Based on their findings, the researchers make the following arguments:
There are signals worth finding. The researchers say there is a valuable relationship between stock returns and ESG scores — if one factors in some noise along with the underlying true ESG performance.
“Think of a real-life situation, such as when you try to listen to a lecture with a lot of background noise due to construction work,” the authors write. “The noise will drown out the signal and make the lecture harder to understand; however, the knowledge is still being imparted.”
To disentangle signal from noise, the researchers instrumented the scores of one ratings agency with up to seven others, performing a two-stage regression modeling exercise. The effort uncovered a substantial amount of noise in the ESG measures — up to 60% of the total score. Yet this also means there is a clear signal in the ESG data that can be effectively drawn out using noise-correction procedures like the one developed by the Aggregate Confusion Project.

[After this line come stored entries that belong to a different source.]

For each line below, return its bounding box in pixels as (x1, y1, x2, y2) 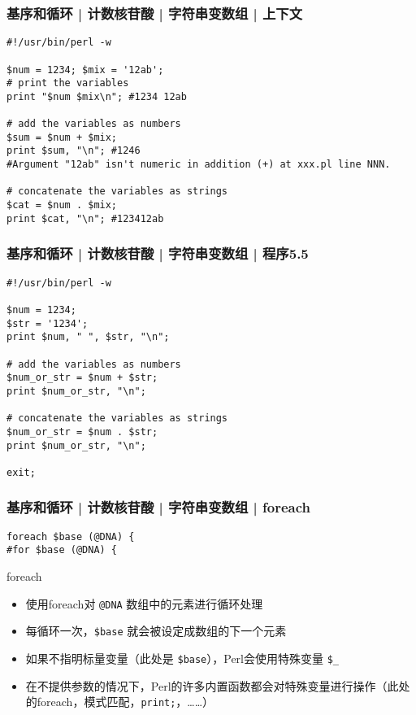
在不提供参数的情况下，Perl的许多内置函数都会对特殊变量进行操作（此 (25, 677, 399, 694)
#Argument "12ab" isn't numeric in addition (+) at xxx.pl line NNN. (6, 159, 391, 171)
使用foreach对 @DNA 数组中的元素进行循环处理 (25, 595, 263, 612)
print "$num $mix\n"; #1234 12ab (6, 90, 187, 102)
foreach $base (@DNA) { (6, 530, 135, 543)
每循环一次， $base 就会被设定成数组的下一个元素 (25, 622, 287, 639)
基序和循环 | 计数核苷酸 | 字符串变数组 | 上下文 (6, 2, 303, 23)
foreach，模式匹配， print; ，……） (37, 693, 214, 710)
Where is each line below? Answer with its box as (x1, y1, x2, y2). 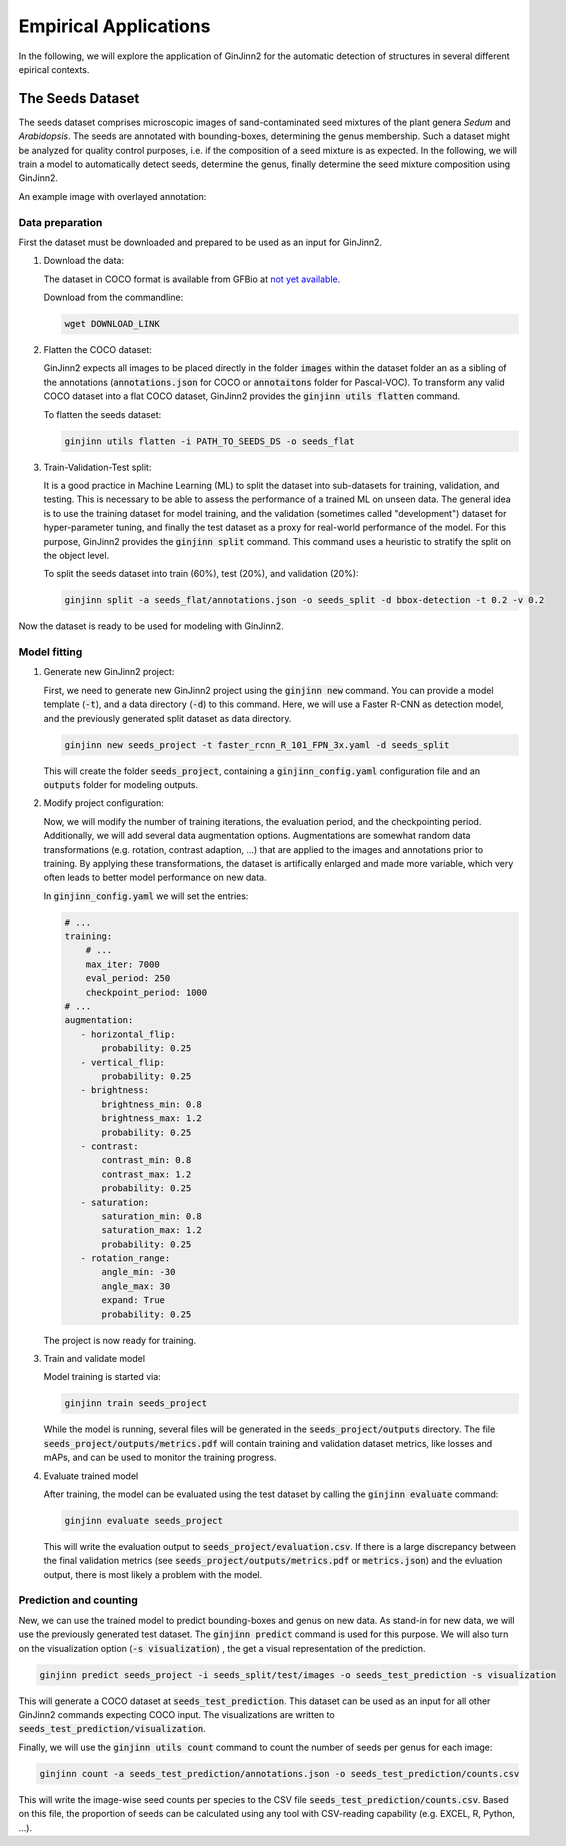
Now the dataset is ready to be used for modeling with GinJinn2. (18, 620, 284, 632)
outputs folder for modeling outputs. (43, 778, 199, 790)
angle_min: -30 (101, 1266, 176, 1278)
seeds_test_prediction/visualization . (18, 1723, 207, 1735)
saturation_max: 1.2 (101, 1225, 202, 1236)
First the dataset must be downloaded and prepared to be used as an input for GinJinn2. (18, 236, 383, 248)
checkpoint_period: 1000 (85, 986, 208, 998)
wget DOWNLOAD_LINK (64, 318, 160, 330)

CO2measures aren’t enough. Abandoning ESG in favor of a narrower carbon emissions score simply because it seems easier to measure than the social and governance dimensions is shortsighted and not nearly as effective, the MIT researchers argue.
Carbon emissions are measured with different degrees of precision — for example, we might know a lot about a firm’s past emissions but have far less clarity into future emissions based on current operating decisions. There’s also very little insight into the emissions of partner companies used up and down the supply chain — what’s commonly referred to as scope 3 emissions. The authors say CO2 data has to be put in context to get a realistic gauge of the societal impact.
Instead of ignoring social- or governance-related dimensions — such as the treatment of disadvantaged groups — because they are undoubtedly difficult to quantify, the investor community needs to recognize the limitations of all measurements. “This is a delicate balance that is difficult to navigate,” the authors write. “On the one hand, if an issue is important, it should be measured — regardless [of] how hard or uncertain the measurement is. On the other hand, what is done with the measurement is a matter of understanding its precision and accuracy.”
Standardization and aggregation aren’t the answer. Settling on one aggregation rule for an all-encompassing ESG rating is misguided because aggregation is fundamentally about preferences, the authors say. Some entities will prioritize climate change while others will lean into anti-discrimination efforts, making it impossible for a single score to capture the heterogeneity in preferences. In fact, ratings agencies are proposing different aggregation rules, generating another source of discrepancy, the researchers found.
A competitive market would help
Instead of a nonstrategic overhaul or complete abandonment, the researchers advocate for an approach that holds ESG ratings to a higher standard. They suggest creating a competitive market among ratings agencies that is centered around the quality of measurement, which would enable the agencies to harness economies of scale and competition to drive down costs. To do so, they say, regulators should standardize ESG disclosure requirements, not the actual ESG scores, to enhance transparency around methodologies and encourage compatibility between ratings systems.
In short: ESG data and procedures have problems, but all is not lost. “The existing shortcomings are not a reason to resign,” the researchers say. “Instead, they call for redesign.”
“The Signal in the Noise” was authored by Florian Berg, MIT Sloan research scientist; Jason Jay, senior lecturer and director of the MIT Sloan Sustainability Initiative; Julian Kölbel, assistant professor of sustainable finance at the University of St. Gallen; and Roberto Rigobon, MIT Sloan professor of applied economics.